My recommendations (not sure how useful they are, I realize some are quite specific for my lifestyle):

cleanable earplugs for sleeping.

I sleep earlier than most people. With these earplugs at hand, I never needed to complain to my flatmates when they talk or watch movies next to my bedroom. Clean with handsoap.

noise-isolating headphones in the bad old days working in an open office.

I tried the noise cancelling headphones of my friends to suppress distraction from colleagues talking in an open office. I did not like the noise cancelling enough to be willing to pay for it, because it generated soft noise by itself.
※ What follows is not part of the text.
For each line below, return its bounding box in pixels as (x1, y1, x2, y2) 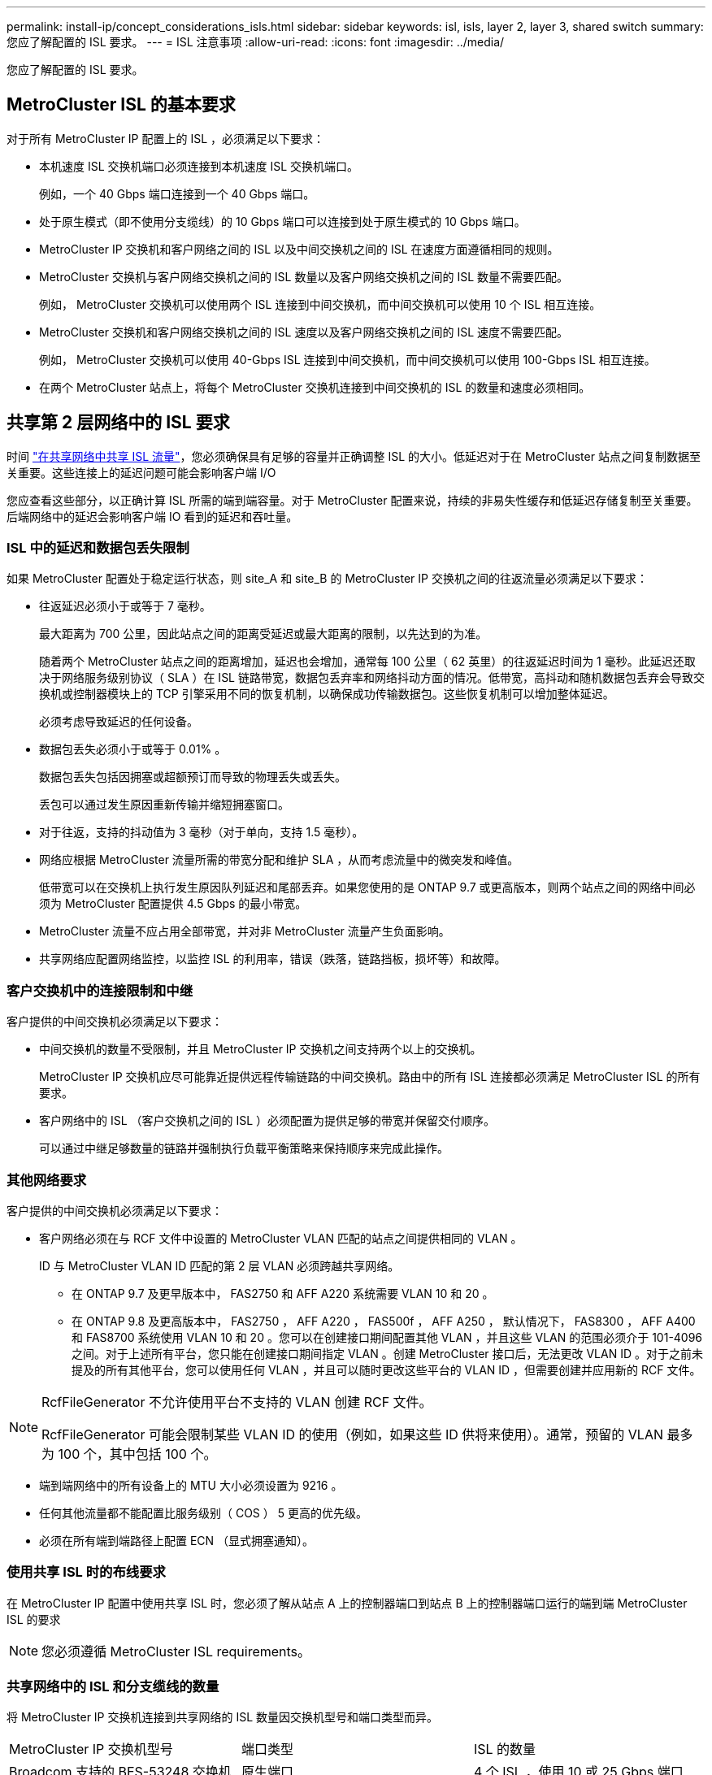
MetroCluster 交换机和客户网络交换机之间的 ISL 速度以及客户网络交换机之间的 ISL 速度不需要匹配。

In combination with a gentle rain noise or music I can not understand even conversations nearby. Good sound quality. Currently in use for video calls.
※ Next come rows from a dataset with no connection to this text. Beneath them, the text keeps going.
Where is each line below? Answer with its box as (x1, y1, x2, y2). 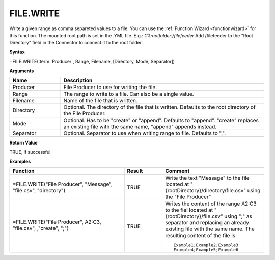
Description (63, 77, 93, 84)
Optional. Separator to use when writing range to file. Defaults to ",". (63, 130, 226, 137)
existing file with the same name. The (165, 225, 255, 233)
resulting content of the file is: (165, 232, 237, 239)
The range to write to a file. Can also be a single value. (63, 90, 194, 97)
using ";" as (224, 213, 252, 220)
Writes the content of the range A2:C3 (165, 200, 257, 207)
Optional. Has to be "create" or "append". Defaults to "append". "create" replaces (63, 117, 259, 124)
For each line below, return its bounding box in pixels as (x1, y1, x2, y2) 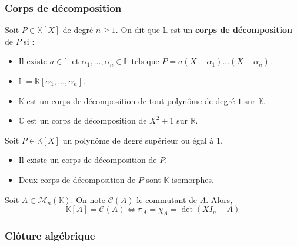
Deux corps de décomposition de (18, 173, 136, 185)
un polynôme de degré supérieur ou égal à (62, 134, 214, 146)
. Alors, (206, 193, 233, 205)
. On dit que (115, 24, 160, 36)
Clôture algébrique (5, 228, 95, 242)
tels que (131, 55, 159, 67)
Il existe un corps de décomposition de (18, 154, 157, 166)
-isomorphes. (169, 173, 214, 185)
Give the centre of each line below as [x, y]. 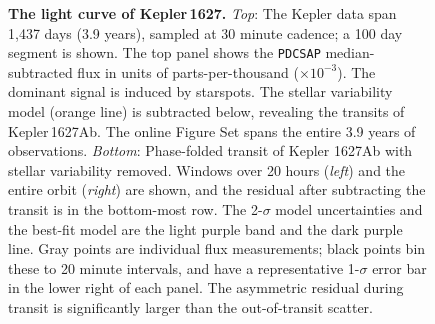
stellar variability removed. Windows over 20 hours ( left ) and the [207, 169]
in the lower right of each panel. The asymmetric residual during [206, 287]
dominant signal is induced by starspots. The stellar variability [200, 91]
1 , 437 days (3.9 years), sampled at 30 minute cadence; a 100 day [205, 32]
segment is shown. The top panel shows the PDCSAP [164, 52]
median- [350, 52]
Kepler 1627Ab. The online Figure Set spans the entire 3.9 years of [212, 130]
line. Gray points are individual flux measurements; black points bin [217, 248]
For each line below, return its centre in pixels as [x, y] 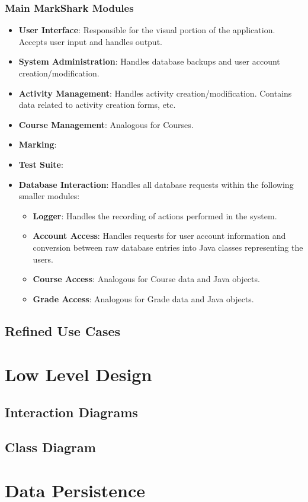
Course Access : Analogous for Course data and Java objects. [146, 279]
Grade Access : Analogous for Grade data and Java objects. [143, 298]
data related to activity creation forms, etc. [97, 105]
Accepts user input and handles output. [90, 41]
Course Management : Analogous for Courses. [106, 124]
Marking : [38, 144]
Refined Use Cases [63, 330]
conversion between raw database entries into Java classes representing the [168, 247]

swiffer staubmagnet ("dust magnet")

Looks nonsense but works. I don't hate dust cleaning anymore. (H/t my flatmates)

sports watch for running

I wanted a cheap and easy-to-carry timer and not pay for features like a GPS tracker or heartrate measurement. Watches seem often too big for me but this one fits comfortably. If aestetics is important to you, try to find something else.

IKEA wooden step

to reach the upper kitchen shelf. Nicely stable but light enough to lift it and take it to wherever I need it. (H/t my flatmates)

100% peanut butter

I eat a lot of bread with peanut butter and good peanut butter is hard to get in Switzerland, where I live. Lots of calories per money spent, but no added sugar. A kg lasts me for a while. (H/t my flatmates)

Re: footrest

I'm also pretty short and I can relate to the problems with the footrest. The best footrest I've used so far is a folded not-so-soft blanket (in home office, so not wearing shoes). The storage box you're recommending would be a another good idea in my employer's office. I got myself a desk with height-adjustable legs but my chair cannot go lower, the blanket is for the last few centimeters.
Ironically, I got a decent footrest using a stack of flattened Hello Fresh meal boxes. The meals were more valuable for my flatmate than for me.
I have no good experiences with footrests that are made to be footrests: not stable, too high, don't fit between the legs of my chair - my feet end up everywhere except there they are supposed to be.

Those Hello Fresh meal boxes look excellent. I've been tempted to have my groceries delivered to me directly as well. There are people in my life who do just that and really enjoy the service.

In terms of what I've purchased in 2020 that I recommend others do as well, that would have to be a reliable home computer. Maybe that sounds too basic or commonplace, but having access to a quality PC is important these days. And I didn't understand that (as clearly as I do now) until I went a prolonged period without one.

Thankfully modern computers are generally well-built and a bit more powerful than at any other time prior. So I got amazing value for my dollar.